Quanto al governo indiano, al di là delle reazioni ufficiali, crediamo che sarà ben lieto di essersi liberato di una contesa che di fatto era già stata composta con il ritorno in patria dei due incriminati. In effetti nessuno pensava che Girone e La Torre sarebbero stati riconsegnati ai giudici di Nuova Delhi. Va infine dato atto ai nostri ministri - succedutisi in questi anni - di aver fatto il possibile per tutelare i due ragazzi e riportarli a casa. Insomma, una volta tanto, politica e Giustizia sono andate d’accordo.
L’esito felice della vicenda non deve tuttavia farci dimenticare gli errori che sono stati commessi, e che speriamo non vengano più ripetuti. E l’errore fondamentale è stato quello di imbarcare dei militari a protezione di una nave civile, senza munirli della relativa autorità di gestione delle emergenze.

Il pasticcio infatti è nato perché il comandante della “Enrica Lexie” aveva ubbidito agli ordini del suo armatore di approdare in territorio indiano, legittimando così la locale autorità giudiziaria allo svolgimento delle indagini conclusesi, come si sa, con l’arresto dei nostri due marò.
Poiché i fatti erano avvenuti in acque internazionali, era sufficiente che la nostra petroliera evitasse quell’approdo, lasciando così all’Italia - in quanto Stato di bandiera - la competenza ad accertare l’eventuale reato. Ebbene, è regola universale, e anche di buon senso, che se si mandano dei militari a proteggere un’imbarcazione civile essi non possano essere subordinati alle decisioni di un armatore. 
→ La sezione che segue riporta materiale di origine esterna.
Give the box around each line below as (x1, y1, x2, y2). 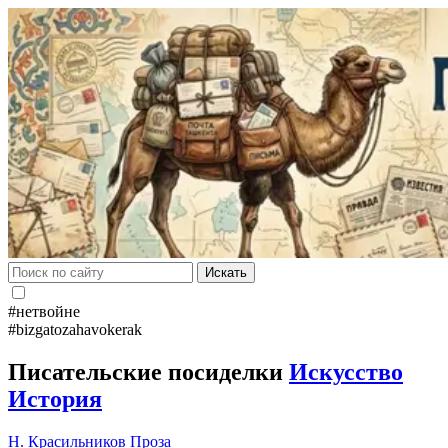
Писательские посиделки (8, 358, 289, 385)
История (8, 385, 102, 412)
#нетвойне (8, 303, 80, 320)
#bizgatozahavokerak (8, 321, 142, 338)
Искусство (289, 358, 403, 385)
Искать (205, 265, 247, 280)
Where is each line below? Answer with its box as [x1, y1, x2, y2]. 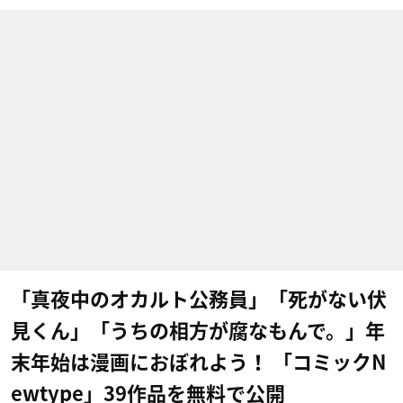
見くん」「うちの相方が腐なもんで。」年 [11, 321, 385, 341]
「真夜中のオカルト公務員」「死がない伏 [11, 290, 387, 309]
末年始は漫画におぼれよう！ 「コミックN [11, 353, 386, 372]
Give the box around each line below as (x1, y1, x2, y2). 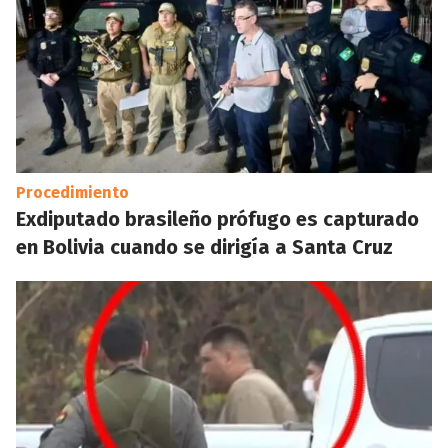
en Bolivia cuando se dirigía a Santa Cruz (16, 235, 393, 259)
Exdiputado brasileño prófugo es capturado (16, 207, 419, 231)
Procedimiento (16, 183, 129, 202)
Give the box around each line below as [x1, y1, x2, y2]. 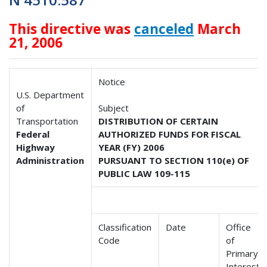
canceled [134, 19, 194, 38]
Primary [226, 247, 259, 259]
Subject [98, 101, 129, 114]
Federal [16, 128, 50, 140]
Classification [98, 221, 152, 233]
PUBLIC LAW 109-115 [98, 167, 191, 179]
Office [226, 221, 252, 233]
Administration [16, 154, 85, 166]
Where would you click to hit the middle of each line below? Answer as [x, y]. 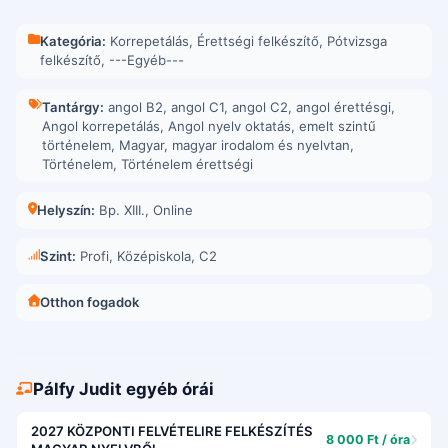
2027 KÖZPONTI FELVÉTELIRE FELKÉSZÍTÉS [171, 431]
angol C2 [260, 106]
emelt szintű [337, 125]
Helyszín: [66, 209]
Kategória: [73, 41]
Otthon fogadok [89, 302]
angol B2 [135, 106]
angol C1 [197, 106]
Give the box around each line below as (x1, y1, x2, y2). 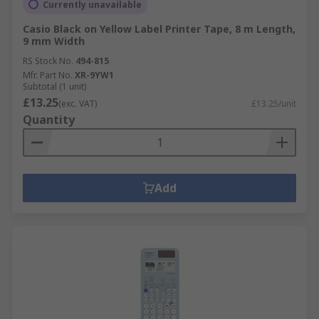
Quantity (23, 111, 75, 127)
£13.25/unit (251, 97, 296, 110)
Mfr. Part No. (23, 68, 73, 81)
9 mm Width (23, 33, 85, 48)
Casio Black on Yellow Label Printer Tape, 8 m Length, (23, 21, 296, 36)
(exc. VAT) (58, 97, 97, 110)
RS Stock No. (23, 54, 73, 67)
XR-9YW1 (75, 68, 114, 81)
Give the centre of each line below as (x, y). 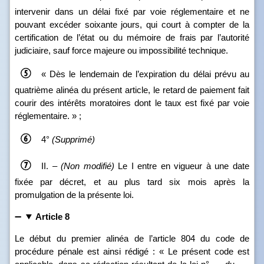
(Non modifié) (88, 166)
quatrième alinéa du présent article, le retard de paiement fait (132, 90)
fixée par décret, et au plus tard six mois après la (132, 182)
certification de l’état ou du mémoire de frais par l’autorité (132, 37)
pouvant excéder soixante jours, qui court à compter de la (132, 24)
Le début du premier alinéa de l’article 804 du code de (132, 238)
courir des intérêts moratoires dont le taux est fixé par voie (132, 103)
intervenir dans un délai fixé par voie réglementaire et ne (132, 11)

Questo ovviamente non significa che i nostri marò si sarebbero dovuti ribellare. Significa che chi li aveva mandati non aveva dato le opportune disposizioni perché fossero loro, e non altri, a gestire le eventuali emergenze. Va anche aggiunto che dal momento dell’approdo le autorità indiane non potevano comportarsi diversamente. E lo stesso avremmo fatto noi, se i presunti colpevoli di un omicidio avvenuto all’estero a danno di cittadini italiani si fossero trovati nel nostro suolo, perché questo dice l’articolo 10 del nostro codice penale. Sotto questo profilo, il giudizio dell’Aja ci è stato particolarmente favorevole. Ma, ripetiamo, si è trattato di una opportuna giustizia sostanziale. 
Si chiude così una “querelle” che ha rischiato di invelenire i nostri rapporti con uno Stato per noi essenziale, non ultimo per i reciproci rapporti commerciali che hanno rischiato, ad un certo punto, di essere irrimediabilmente compromessi. Ma se possiamo - e dobbiamo - trarne un insegnamento, crediamo di riassumerlo così: quando si mandano i nostri concittadini all’estero, siano essi dei robusti militari come La Torre e Girone, o volonterosi e inermi cooperanti come Silvia Romano, dobbiamo predisporre tutte le cautele, normative e operative, per garantire loro, e in fondo anche noi, di non trovarsi invischiati in situazioni che sfuggono al controllo di tutti, e che possono facilmente convertirsi in tragedia, come è avvenuto a Pippa Bacca, o in interminabili trattative con governi o addirittura con organizzazioni terroristiche.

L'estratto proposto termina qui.